By Enrique Lopetegui
Dear Gilberto Santa Rosa: You are forgiven.
No, my mind wasn’t blown away as it was when I first heard Willie Colón/Rubén Blades’ Siembra, or when I saw the Afro Cuban All Stars in LA, or when Celia and the Fania All Stars rumbled in the jungle.
But the Puerto Rican singer/bandleader, making his first SA appearance in 10 years, lived up to his reputation and delivered a near-perfect set to the capacity crowd.
That is, of course, if by near-perfect you understand a safety-first show where corny love lyrics and zero poetic depth are compensated by a kick-ass orchestra and a first-class sonero who hit every note and whose improvisation didn’t slip once.
In a little more than 90 minutes, and celebrating 33 years in the business, the former co-singer of Willie Rosario’s orchestra concentrated on the last 20 years of his illustrious career and only strayed from the dance-oriented syrup in the second half of the show, when long jamming stretches seemed to be taking us into a much more challenging stage of the show.
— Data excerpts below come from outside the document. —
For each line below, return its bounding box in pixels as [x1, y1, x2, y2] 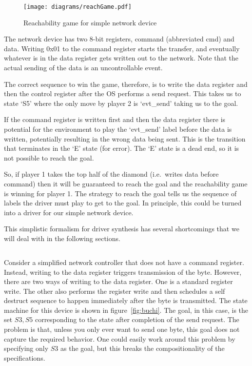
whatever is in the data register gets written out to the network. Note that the [4, 53, 239, 63]
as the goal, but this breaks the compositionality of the [60, 343, 225, 353]
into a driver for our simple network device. [4, 207, 134, 217]
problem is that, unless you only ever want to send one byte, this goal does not [4, 324, 240, 334]
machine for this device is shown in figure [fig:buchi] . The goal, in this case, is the [4, 305, 249, 315]
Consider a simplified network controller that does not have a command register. [4, 257, 244, 267]
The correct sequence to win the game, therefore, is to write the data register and [4, 79, 248, 89]
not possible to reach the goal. [4, 152, 94, 163]
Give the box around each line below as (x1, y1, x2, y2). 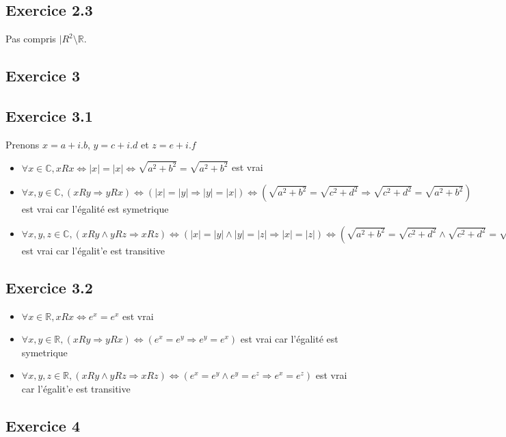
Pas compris (5, 31, 56, 46)
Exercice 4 (5, 415, 80, 436)
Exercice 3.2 (5, 276, 93, 297)
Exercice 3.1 (5, 105, 93, 126)
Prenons (5, 137, 40, 151)
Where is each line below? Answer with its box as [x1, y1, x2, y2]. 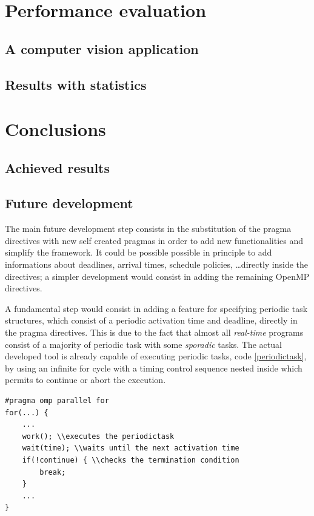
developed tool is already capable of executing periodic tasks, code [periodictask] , [5, 350, 307, 362]
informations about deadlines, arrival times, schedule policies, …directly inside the [5, 258, 309, 271]
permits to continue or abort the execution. [5, 373, 166, 386]
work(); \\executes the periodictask [22, 432, 175, 441]
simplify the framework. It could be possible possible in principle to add [5, 246, 272, 259]
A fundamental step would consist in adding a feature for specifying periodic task [5, 302, 308, 314]
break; [39, 467, 66, 477]
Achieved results [5, 158, 110, 177]
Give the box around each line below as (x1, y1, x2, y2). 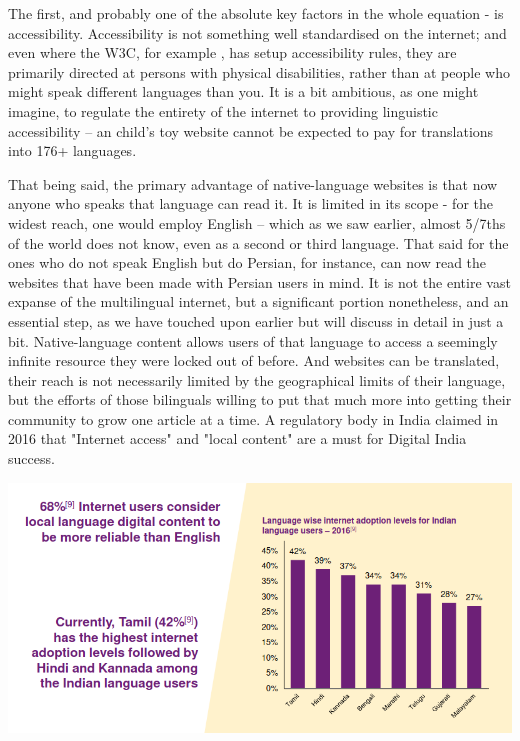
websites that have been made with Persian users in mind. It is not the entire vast (8, 271, 511, 292)
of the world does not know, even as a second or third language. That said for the (8, 232, 509, 253)
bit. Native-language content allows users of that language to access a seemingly (8, 330, 498, 351)
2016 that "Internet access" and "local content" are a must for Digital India (8, 428, 467, 449)
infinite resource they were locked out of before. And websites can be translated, (8, 350, 500, 371)
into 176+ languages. (8, 140, 137, 161)
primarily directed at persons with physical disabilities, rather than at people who (8, 61, 510, 82)
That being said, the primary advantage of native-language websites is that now (8, 173, 498, 194)
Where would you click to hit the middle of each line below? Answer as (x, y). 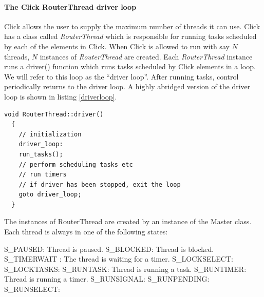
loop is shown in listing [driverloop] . (61, 96)
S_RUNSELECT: (32, 289)
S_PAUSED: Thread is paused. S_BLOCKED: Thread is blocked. (109, 249)
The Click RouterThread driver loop (70, 6)
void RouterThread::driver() (54, 114)
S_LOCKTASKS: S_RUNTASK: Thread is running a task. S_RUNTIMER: (125, 269)
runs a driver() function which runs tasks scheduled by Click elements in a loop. (130, 66)
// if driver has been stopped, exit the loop (100, 184)
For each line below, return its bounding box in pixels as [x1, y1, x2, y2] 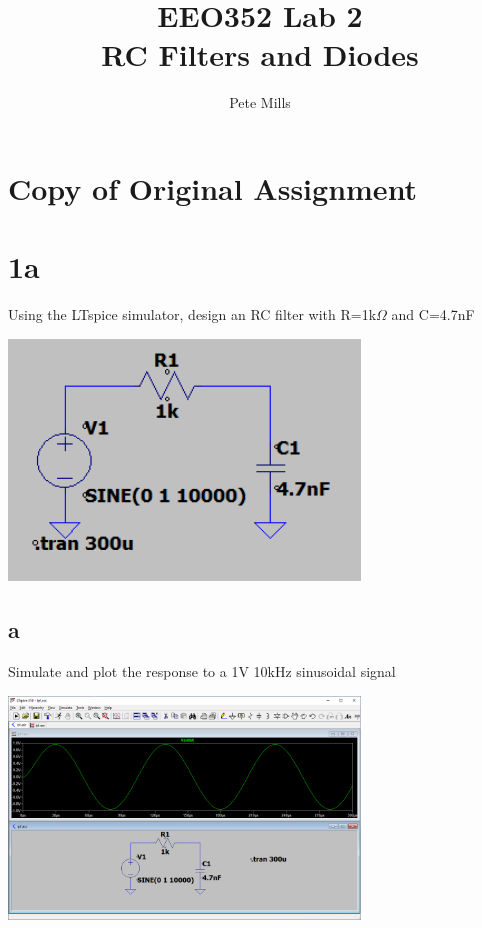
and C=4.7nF [391, 304, 475, 325]
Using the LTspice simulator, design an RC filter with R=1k [8, 304, 377, 325]
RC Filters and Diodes [101, 34, 419, 75]
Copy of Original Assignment [8, 167, 418, 208]
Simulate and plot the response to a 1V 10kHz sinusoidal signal [8, 661, 396, 682]
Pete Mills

But no; it was all an illusion. Right after a killer version of “Qué manera de quererte,” Santa Rosa went right back to the insufferable “Vivir sin ella,” as if unwilling to abandon his clean-cut, gentlemanly persona in favor of a rougher, more visceral, less-technical approach.
People like future hall of famer Santa Rosa could get away with it, which is not the same thing you can say about opening act Juan Esteban, a Dominican character who sang over pre-recorded tracks. He started with a low-octave version of Selena’s “Como la flor.” It’s a good thing Abraham Quintanilla wasn’t there, or else he would’ve sent Jehova’s wrath over all of us at Club Río. JE somewhat vindicated himself with “Periódico de ayer,” showing he can sing and sonear (not an easy task), but he spent most of the song engaged in a dead-on imitation of Héctor Lavoe instead of working on his own style. Is he for real? Is he Vegas material? Is he just trying to make a buck? My humble advice: stay away from cumbias and hits. And please, no more of that silly “Yo soy dominicano, y tú?” (I am Dominican, and you?) No, man, I ain’t Dominican.
Héctor Giovanni (a back-up vocalist for Santa Rosa) is another matter. He’s the real thing, with a nasal tone vaguely reminiscent to that of Víctor Manuelle. He had the advantage of being backed by Santa Rosa’s whole orchestra, and he was the perfect warm-up for a Santa Rosa show that I won’t keep in my heart, but good enough or me to take my hat off to the man.